*WORK INSTRUCTION*: Could you say how many lines in the entries contain the string "Smriti"? Give only that number.

Extracted data entries
○ ○ ○ ○

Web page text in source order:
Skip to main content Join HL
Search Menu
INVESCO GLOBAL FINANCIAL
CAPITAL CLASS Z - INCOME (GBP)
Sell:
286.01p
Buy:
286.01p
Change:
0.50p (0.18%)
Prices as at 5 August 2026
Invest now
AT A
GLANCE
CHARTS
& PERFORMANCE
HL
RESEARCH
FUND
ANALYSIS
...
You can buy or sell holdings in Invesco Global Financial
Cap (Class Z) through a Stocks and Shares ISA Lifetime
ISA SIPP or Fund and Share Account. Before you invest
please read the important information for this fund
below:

○ ○ ○ ○

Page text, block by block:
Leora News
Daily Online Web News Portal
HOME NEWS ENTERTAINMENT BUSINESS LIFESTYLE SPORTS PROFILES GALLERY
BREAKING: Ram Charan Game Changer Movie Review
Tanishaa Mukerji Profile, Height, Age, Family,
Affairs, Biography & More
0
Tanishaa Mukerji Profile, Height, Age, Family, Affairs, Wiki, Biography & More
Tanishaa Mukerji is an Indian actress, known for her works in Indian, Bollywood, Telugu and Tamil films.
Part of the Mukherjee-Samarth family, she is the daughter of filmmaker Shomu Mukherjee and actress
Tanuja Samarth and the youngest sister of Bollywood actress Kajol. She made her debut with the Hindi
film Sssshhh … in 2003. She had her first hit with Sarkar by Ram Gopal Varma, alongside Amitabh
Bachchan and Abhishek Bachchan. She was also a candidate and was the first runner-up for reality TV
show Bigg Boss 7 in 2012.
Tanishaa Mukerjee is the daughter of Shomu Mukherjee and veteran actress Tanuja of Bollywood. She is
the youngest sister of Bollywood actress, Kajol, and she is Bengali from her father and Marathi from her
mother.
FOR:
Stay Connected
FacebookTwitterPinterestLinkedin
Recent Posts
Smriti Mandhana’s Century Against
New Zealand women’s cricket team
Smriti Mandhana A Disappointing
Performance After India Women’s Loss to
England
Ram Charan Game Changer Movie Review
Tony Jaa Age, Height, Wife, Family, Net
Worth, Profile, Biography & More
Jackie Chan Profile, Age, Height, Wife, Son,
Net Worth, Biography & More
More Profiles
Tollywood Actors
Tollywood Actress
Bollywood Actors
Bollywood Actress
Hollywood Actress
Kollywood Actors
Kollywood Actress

○ ○ ○ ○

*REPLY TO THE TASK*: 2